:: WHAT IS BEING ASKED ::
From the first line to the last, copy the data exactly and drop the pictures.

======== RECORD EXCERPTS

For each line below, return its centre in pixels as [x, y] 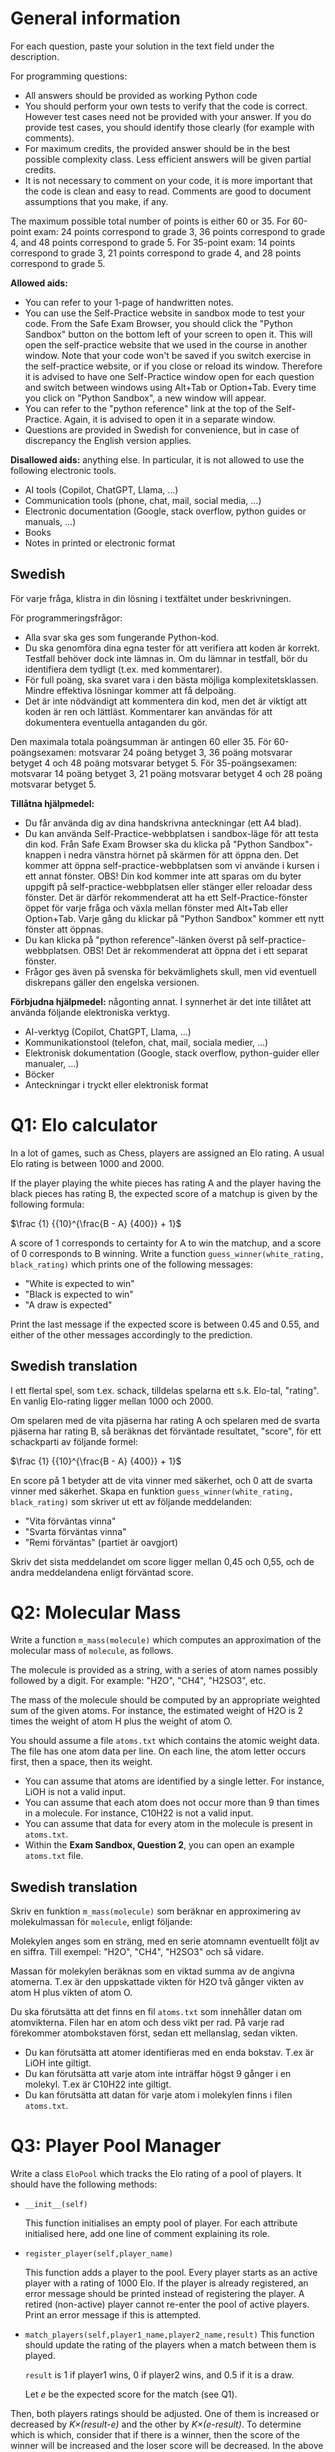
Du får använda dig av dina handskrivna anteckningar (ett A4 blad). [163, 823]
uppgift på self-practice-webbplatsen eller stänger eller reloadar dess [168, 886]
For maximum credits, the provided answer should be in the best [157, 148]
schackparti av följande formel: [74, 1441]
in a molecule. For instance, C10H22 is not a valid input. [139, 1813]
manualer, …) [52, 1063]
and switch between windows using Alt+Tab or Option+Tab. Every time [170, 387]
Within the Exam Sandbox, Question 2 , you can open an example [159, 1845]

================

:: TASK RESPONSE ::
For each line below, return its centre in pixels as [x, y] 
Du får använda dig av dina handskrivna anteckningar (ett A4 blad). [163, 823]
uppgift på self-practice-webbplatsen eller stänger eller reloadar dess [168, 886]
For maximum credits, the provided answer should be in the best [157, 148]
schackparti av följande formel: [74, 1441]
in a molecule. For instance, C10H22 is not a valid input. [139, 1813]
manualer, …) [52, 1063]
and switch between windows using Alt+Tab or Option+Tab. Every time [170, 387]
Within the Exam Sandbox, Question 2 , you can open an example [159, 1845]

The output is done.